| Task item |
Could you output the whole listing exactly as it stands, minus any images?

| Data for this task |
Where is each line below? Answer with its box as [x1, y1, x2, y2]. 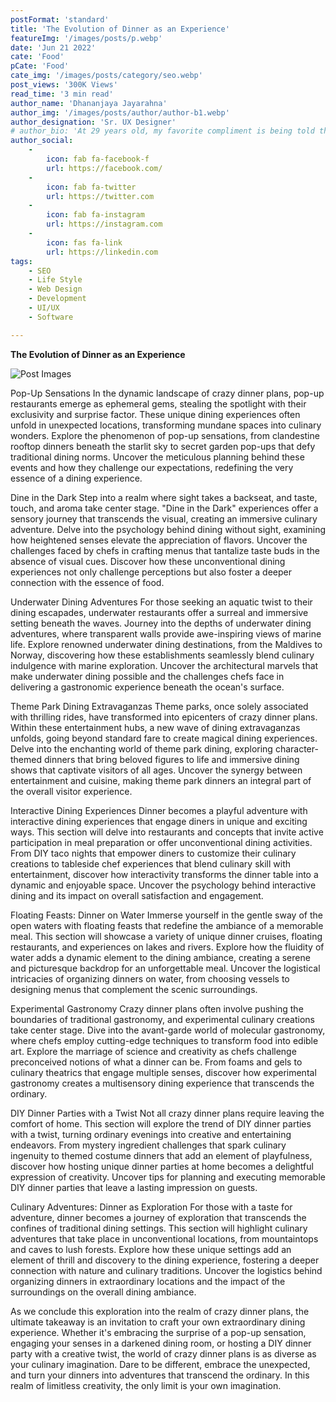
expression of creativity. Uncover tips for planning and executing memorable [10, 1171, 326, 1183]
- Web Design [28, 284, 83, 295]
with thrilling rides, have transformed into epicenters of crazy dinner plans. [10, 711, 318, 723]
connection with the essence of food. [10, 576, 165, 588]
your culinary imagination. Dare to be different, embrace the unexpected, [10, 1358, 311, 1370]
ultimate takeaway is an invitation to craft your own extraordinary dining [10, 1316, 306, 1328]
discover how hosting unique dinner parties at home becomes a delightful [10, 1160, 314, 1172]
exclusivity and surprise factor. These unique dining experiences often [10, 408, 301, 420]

| Answer for the task |
Where is each line below? Answer with its box as [x1, y1, x2, y2]. 
expression of creativity. Uncover tips for planning and executing memorable [10, 1171, 326, 1183]
- Web Design [28, 284, 83, 295]
with thrilling rides, have transformed into epicenters of crazy dinner plans. [10, 711, 318, 723]
connection with the essence of food. [10, 576, 165, 588]
your culinary imagination. Dare to be different, embrace the unexpected, [10, 1358, 311, 1370]
ultimate takeaway is an invitation to craft your own extraordinary dining [10, 1316, 306, 1328]
discover how hosting unique dinner parties at home becomes a delightful [10, 1160, 314, 1172]
exclusivity and surprise factor. These unique dining experiences often [10, 408, 301, 420]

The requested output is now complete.